Final Days

Final Days – one and a half hours of abs and no story

Alone (USA)


Final Days is now available to rent, buy or stream.

Rating: 1 out of 5.

Pandemic-themed horrors are here to stay, especially given recent events, but while a few have managed to reflect the absolute horror of lockdown, others have faltered. Final Days is sadly one that falters as it attempts to explore pandemic themes within a tried and tested zombie format. In fact, the only remotely engaging segment of director Johnny Martin’s lacklustre horror is a brief appearance from Donald Sutherland mid-way through. Martin’s film is void of bite as a troop of bland and decidedly laughable zombies usher in the apocalypse while Tyler Posey walks around his apartment half-naked.

I predominantly found myself far more interested in Tyler’s tattoos than in the potential end of humanity as the ex-Teen Wolf star got naked as much as possible. Of course, I am not complaining, but Tyler’s bare midriff on repeat is hardly riveting viewing. As a result, we are offered no more than one and a half hours of abs and no story. This is not a direct criticism of Posey’s performance, as he does everything possible with the lacklustre script, but the body shots are clearly a cheap ploy to cover the tracks of a decidedly weak screenplay.


On waking up next to a random girl (who soon vanishes), Aiden (Tyler Posey) has little recollection of the night before. But, as he pulls his arse out of bed, Aiden’s morning is about to descend into the pits of hell. Aiden opens the curtains to witness a handful of people running around covered in blood before a helicopter crashes into a nearby highrise. A hangover and the apocalypse aren’t the best mix, as Aiden quickly pulls on his pants before his freshly-bitten neighbour (the first of many zombies to threaten his security) attempts to invade his flat. Fearing more zombie neighbours are on their way, Aiden quickly barricades himself into the apartment with a fridge. We then spend the next thirty minutes watching Posey’s beard grow as he records a video diary nobody will see nor care about, including us! But, just when Aiden is ready to end it all with a makeshift noose, he spots an uninfected girl from his window.

Eva (Summer Spiro) lives in the apartment opposite Aiden, her immaculate hair, makeup and clothes hiding the fact that she has no running water, little food and no electricity.

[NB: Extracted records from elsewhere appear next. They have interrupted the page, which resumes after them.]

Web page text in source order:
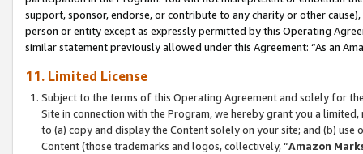
support, sponsor, endorse, or contribute to any charity or other
person or entity except as expressly permitted by this Operating
similar statement previously allowed under this Agreement: “As an
11. Limited License
Subject to the terms of this Operating Agreement and solely for
Site in connection with the Program, we hereby grant you a
to (a) copy and display the Content solely on your site; and (b)
Content (those trademarks and logos, collectively, “Amazon
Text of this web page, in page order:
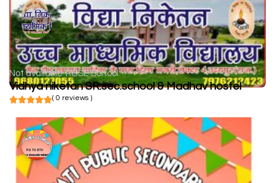
Not available RBSE School
Vidhya niketan SR.sec.school & Madhav hostel
( 0 reviews )
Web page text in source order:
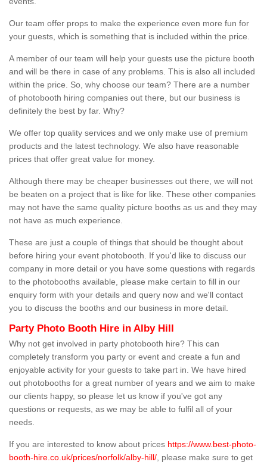
Our team offer props to make the experience even more fun for
your guests, which is something that is included within the price.
A member of our team will help your guests use the picture booth
and will be there in case of any problems. This is also all included
within the price. So, why choose our team? There are a number
of photobooth hiring companies out there, but our business is
definitely the best by far. Why?
We offer top quality services and we only make use of premium
products and the latest technology. We also have reasonable
prices that offer great value for money.
Although there may be cheaper businesses out there, we will not
be beaten on a project that is like for like. These other companies
may not have the same quality picture booths as us and they may
not have as much experience.
These are just a couple of things that should be thought about
before hiring your event photobooth. If you'd like to discuss our
company in more detail or you have some questions with regards
to the photobooths available, please make certain to fill in our
enquiry form with your details and query now and we'll contact
you to discuss the booths and our business in more detail.
Party Photo Booth Hire in Alby Hill
Why not get involved in party photobooth hire? This can
completely transform you party or event and create a fun and
enjoyable activity for your guests to take part in. We have hired
out photobooths for a great number of years and we aim to make
our clients happy, so please let us know if you've got any
questions or requests, as we may be able to fulfil all of your
needs.
If you are interested to know about prices https://www.best-photo-
booth-hire.co.uk/prices/norfolk/alby-hill/ , please make sure to get
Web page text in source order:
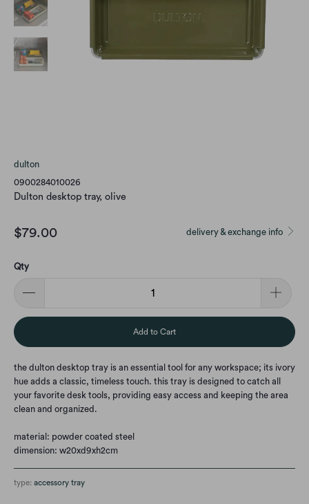
dulton
0900284010026
Dulton desktop tray, olive
delivery & exchange info
$79.00
Qty
Add to Cart
the dulton desktop tray is an essential tool for any workspace; its ivory
hue adds a classic, timeless touch. this tray is designed to catch all
your favorite desk tools, providing easy access and keeping the area
clean and organized.
material: powder coated steel
dimension: w20xd9xh2cm
type: accessory tray
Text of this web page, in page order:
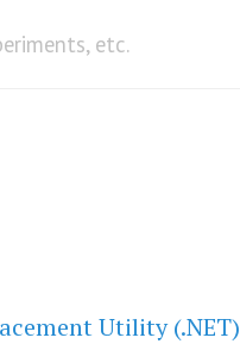
etc.
Utility (.NET)
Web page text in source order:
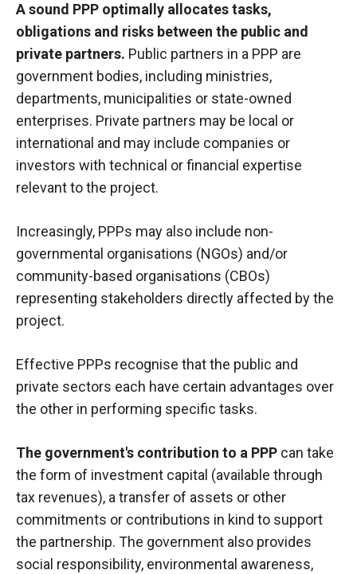
A sound PPP optimally allocates tasks,
obligations and risks between the public and
private partners. Public partners in a PPP are
government bodies, including ministries,
departments, municipalities or state-owned
enterprises. Private partners may be local or
international and may include companies or
investors with technical or financial expertise
relevant to the project.
Increasingly, PPPs may also include non-
governmental organisations (NGOs) and/or
community-based organisations (CBOs)
representing stakeholders directly affected by the
project.
Effective PPPs recognise that the public and
private sectors each have certain advantages over
the other in performing specific tasks.
The government's contribution to a PPP can take
the form of investment capital (available through
tax revenues), a transfer of assets or other
commitments or contributions in kind to support
the partnership. The government also provides
social responsibility, environmental awareness,
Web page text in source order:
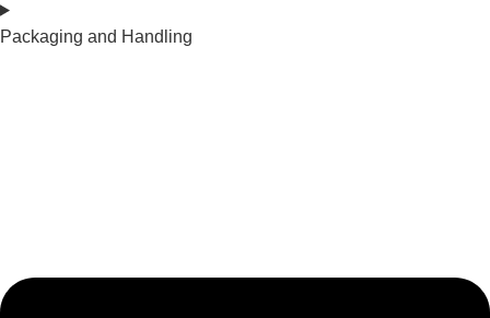
Packaging and Handling
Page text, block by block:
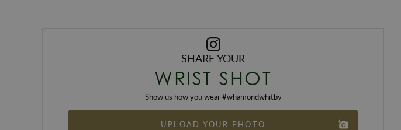
SHARE YOUR
WRIST SHOT
Show us how you wear #whamondwhitby
UPLOAD YOUR PHOTO
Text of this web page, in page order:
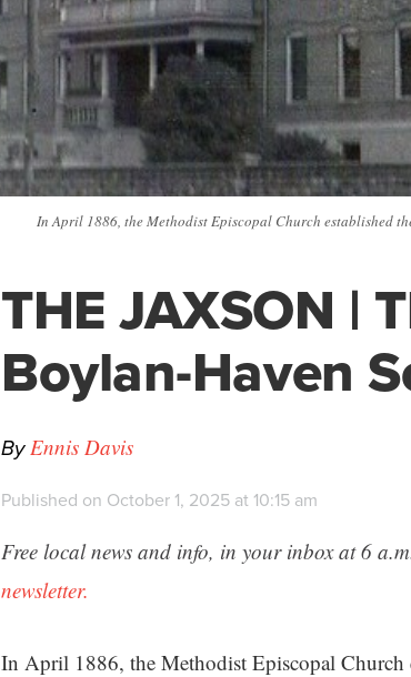
In April 1886, the Methodist Episcopal Church established
THE JAXSON |
Boylan-Haven
ByEnnis Davis
Published on October 1, 2025 at 10:15 am
Free local news and info, in your inbox at 6
newsletter.
In April 1886, the Methodist Episcopal Church
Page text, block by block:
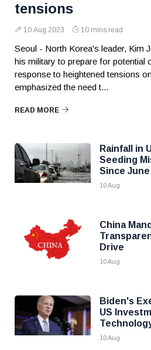
tensions
10 Aug 2023 10 mins read
Seoul - North Korea's leader, Kim
his military to prepare for potential
response to heightened tensions
emphasized the need t...
READ MORE
Rainfall in
Seeding
Since June
10 Aug
China
Drive
10 Aug
Biden's
US
10 Aug
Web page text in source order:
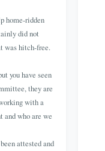
home-ridden
did not
was hitch-free.
you have seen
they are
with a
who are we
attested and
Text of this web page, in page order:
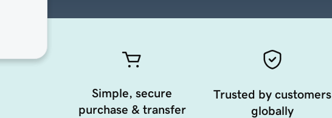
Simple, secure
purchase & transfer
Trusted by customers
globally
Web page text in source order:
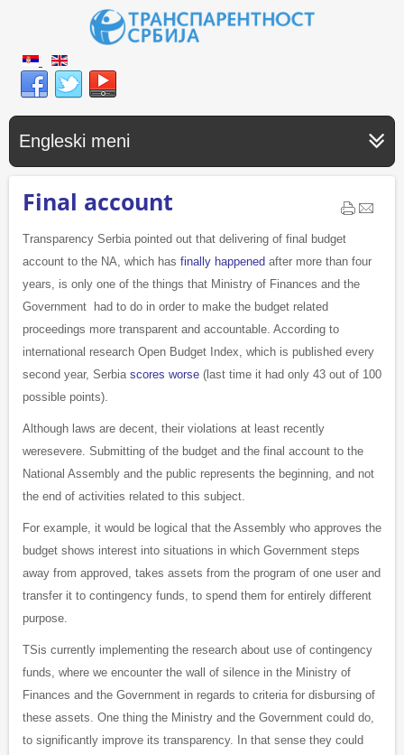
Engleski meni
Final account
Transparency Serbia pointed out that delivering of final budget
account to the NA, which has finally happened after more than four
years, is only one of the things that Ministry of Finances and the
Government had to do in order to make the budget related
proceedings more transparent and accountable. According to
international research Open Budget Index, which is published every
second year, Serbia scores worse (last time it had only 43 out of 100
possible points).
Although laws are decent, their violations at least recently
weresevere. Submitting of the budget and the final account to the
National Assembly and the public represents the beginning, and not
the end of activities related to this subject.
For example, it would be logical that the Assembly who approves the
budget shows interest into situations in which Government steps
away from approved, takes assets from the program of one user and
transfer it to contingency funds, to spend them for entirely different
purpose.
TSis currently implementing the research about use of contingency
funds, where we encounter the wall of silence in the Ministry of
Finances and the Government in regards to criteria for disbursing of
these assets. One thing the Ministry and the Government could do,
to significantly improve its transparency. In that sense they could
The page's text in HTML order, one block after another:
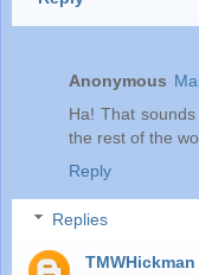
Anonymous
Ha! That
the rest of the
Reply
Replies
TMWHickman
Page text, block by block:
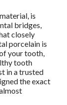
is
bridges,
closely
porcelain is
your tooth,
tooth
in a trusted
the exact
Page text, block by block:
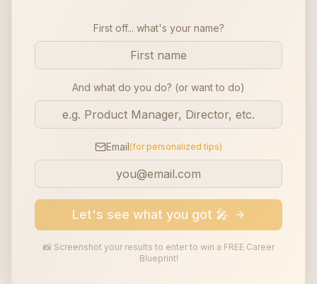
First off... what's your name?
And what do you do? (or want to do)
Email(for personalized tips)
Let's see what you got 🎤
📸 Screenshot your results to enter to win a FREE Career
Blueprint!
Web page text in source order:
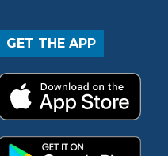
GET THE APP
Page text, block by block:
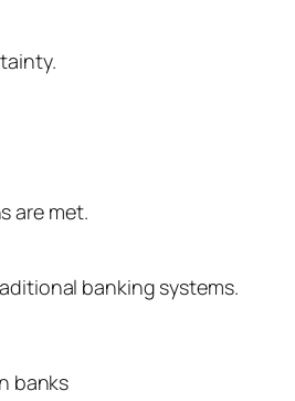
are met.
banking systems.
banks
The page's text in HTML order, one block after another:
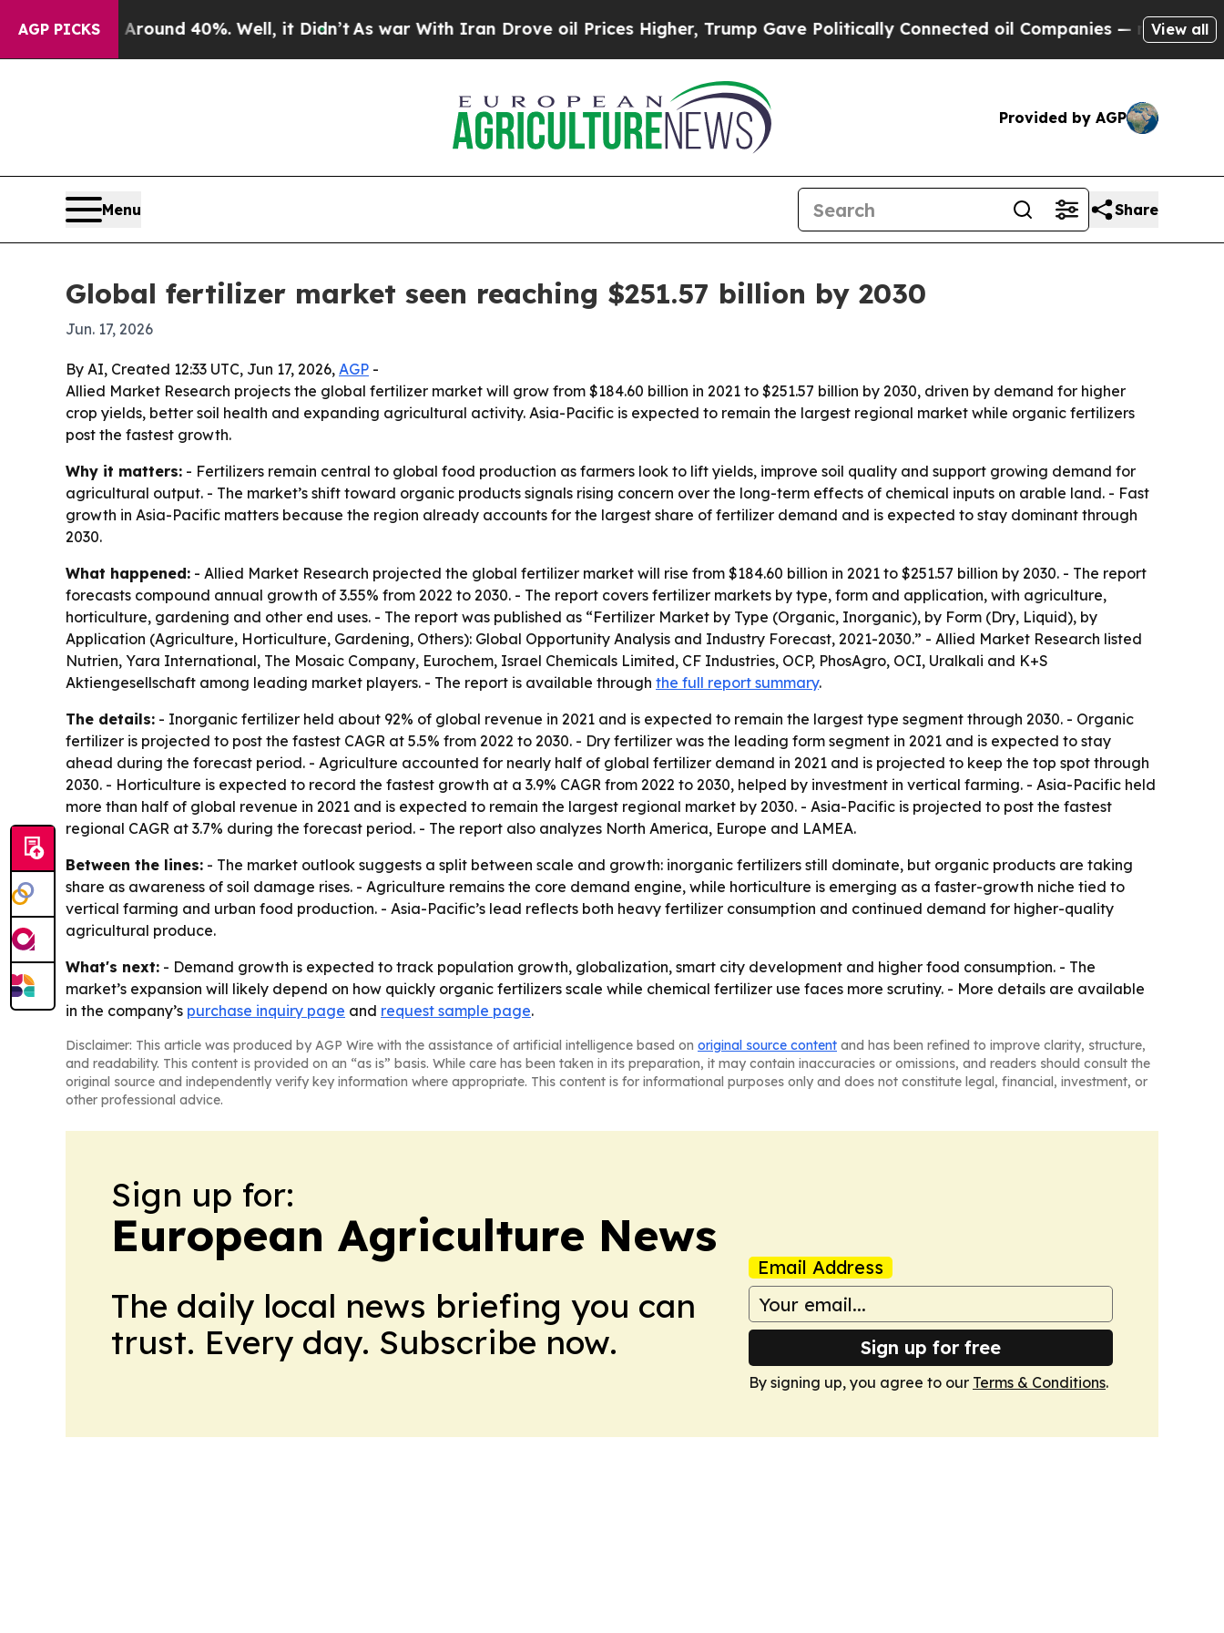
AGP PICKS
Floor Around 40%. Well, it Didn’t As war With Iran Drove oil Prices Higher, Trump Gave Politically Connected oil Companies — not Taxpayers
View all
Provided by AGP
Menu Share
Global fertilizer market seen reaching $251.57 billion by 2030
Jun. 17, 2026
By AI, Created 12:33 UTC, Jun 17, 2026, AGP -
Allied Market Research projects the global fertilizer market will grow from $184.60 billion in 2021 to $251.57 billion by 2030, driven by demand for higher
crop yields, better soil health and expanding agricultural activity. Asia-Pacific is expected to remain the largest regional market while organic fertilizers
post the fastest growth.
Why it matters: - Fertilizers remain central to global food production as farmers look to lift yields, improve soil quality and support growing demand for
agricultural output. - The market’s shift toward organic products signals rising concern over the long-term effects of chemical inputs on arable land. - Fast
growth in Asia-Pacific matters because the region already accounts for the largest share of fertilizer demand and is expected to stay dominant through
2030.
What happened: - Allied Market Research projected the global fertilizer market will rise from $184.60 billion in 2021 to $251.57 billion by 2030. - The report
forecasts compound annual growth of 3.55% from 2022 to 2030. - The report covers fertilizer markets by type, form and application, with agriculture,
horticulture, gardening and other end uses. - The report was published as “Fertilizer Market by Type (Organic, Inorganic), by Form (Dry, Liquid), by
Application (Agriculture, Horticulture, Gardening, Others): Global Opportunity Analysis and Industry Forecast, 2021-2030.” - Allied Market Research listed
Nutrien, Yara International, The Mosaic Company, Eurochem, Israel Chemicals Limited, CF Industries, OCP, PhosAgro, OCI, Uralkali and K+S
Aktiengesellschaft among leading market players. - The report is available through the full report summary.
The details: - Inorganic fertilizer held about 92% of global revenue in 2021 and is expected to remain the largest type segment through 2030. - Organic
fertilizer is projected to post the fastest CAGR at 5.5% from 2022 to 2030. - Dry fertilizer was the leading form segment in 2021 and is expected to stay
ahead during the forecast period. - Agriculture accounted for nearly half of global fertilizer demand in 2021 and is projected to keep the top spot through
2030. - Horticulture is expected to record the fastest growth at a 3.9% CAGR from 2022 to 2030, helped by investment in vertical farming. - Asia-Pacific held
more than half of global revenue in 2021 and is expected to remain the largest regional market by 2030. - Asia-Pacific is projected to post the fastest
regional CAGR at 3.7% during the forecast period. - The report also analyzes North America, Europe and LAMEA.
Between the lines: - The market outlook suggests a split between scale and growth: inorganic fertilizers still dominate, but organic products are taking
share as awareness of soil damage rises. - Agriculture remains the core demand engine, while horticulture is emerging as a faster-growth niche tied to
vertical farming and urban food production. - Asia-Pacific’s lead reflects both heavy fertilizer consumption and continued demand for higher-quality
agricultural produce.
What's next: - Demand growth is expected to track population growth, globalization, smart city development and higher food consumption. - The
market’s expansion will likely depend on how quickly organic fertilizers scale while chemical fertilizer use faces more scrutiny. - More details are available
in the company’s purchase inquiry page and request sample page.
Disclaimer: This article was produced by AGP Wire with the assistance of artificial intelligence based on original source content and has been refined to improve clarity, structure,
and readability. This content is provided on an “as is” basis. While care has been taken in its preparation, it may contain inaccuracies or omissions, and readers should consult the
original source and independently verify key information where appropriate. This content is for informational purposes only and does not constitute legal, financial, investment, or
other professional advice.
Sign up for:
European Agriculture News
The daily local news briefing you can
trust. Every day. Subscribe now.
Email Address
Sign up for free
By signing up, you agree to our Terms & Conditions.
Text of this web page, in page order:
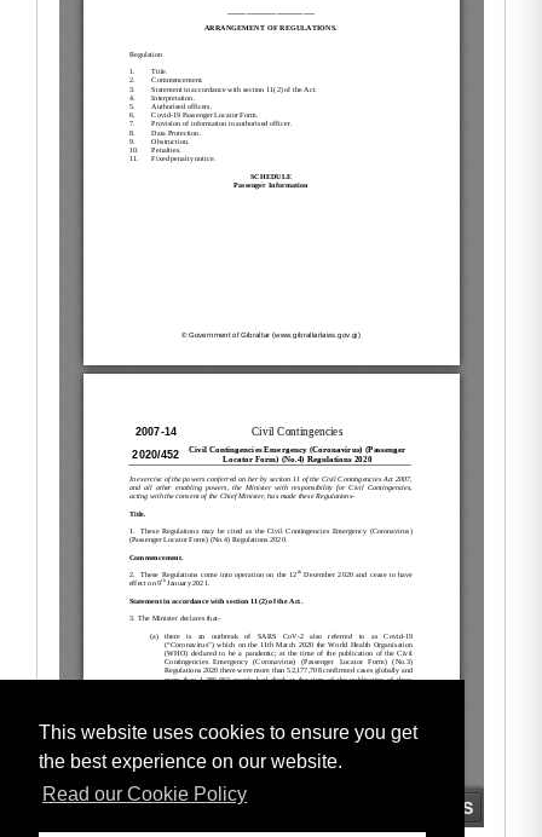
This website uses cookies to ensure you get
the best experience on our website.
Read our Cookie Policy
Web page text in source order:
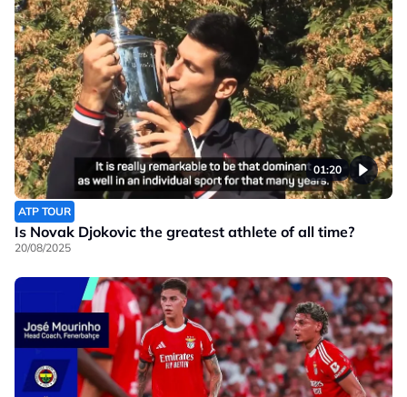
01:20
ATP TOUR
Is Novak Djokovic the greatest athlete of all time?
20/08/2025
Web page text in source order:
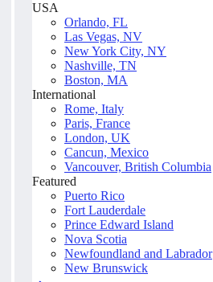
USA
Orlando, FL
Las Vegas, NV
New York City, NY
Nashville, TN
Boston, MA
International
Rome, Italy
Paris, France
London, UK
Cancun, Mexico
Vancouver, British Columbia
Featured
Puerto Rico
Fort Lauderdale
Prince Edward Island
Nova Scotia
Newfoundland and Labrador
New Brunswick
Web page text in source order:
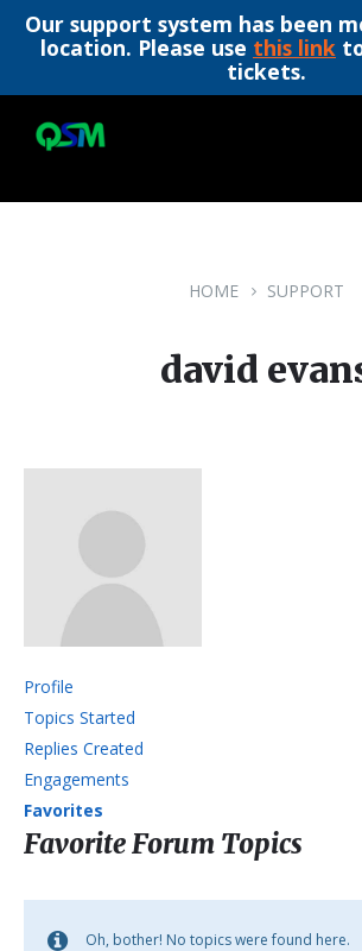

Of course, Aiden finds himself immediately transfixed by the young woman, and a new mission forms in his mind. He must protect Eva at all costs and make babies as soon as possible. But how can he support and woo her when a zombie-riddled courtyard separates them?


The story is riddled with ridiculous plot holes, laughable dialogue and zombies who never manage to generate an ounce of fear. However, one interesting sequence could have saved Final Days, given more time and development. In this sequence, Donald Sutherland and Tyler Posey meet unexpectedly in a neighbouring flat as they search for food – the tension of their meeting growing as they attempt to understand each other’s motives. Aiden is innocent to the horror Sutherland’s character, Edward, is hiding until it comes into view. However, the promising horror of this short interlude is quickly discarded in favour of Aiden and Eva’s love story and their mission for zombie-free babies.

Unfortunately, Final Days’ attempt to reflect our current pandemic world within a classic zombie horror format never gets off the ground with a screenplay that is a jumble of ideas and a lazy love story that is often painful to watch. As a short film, it possibly could have worked, but as a feature Final Days only made, we wish the world was ending!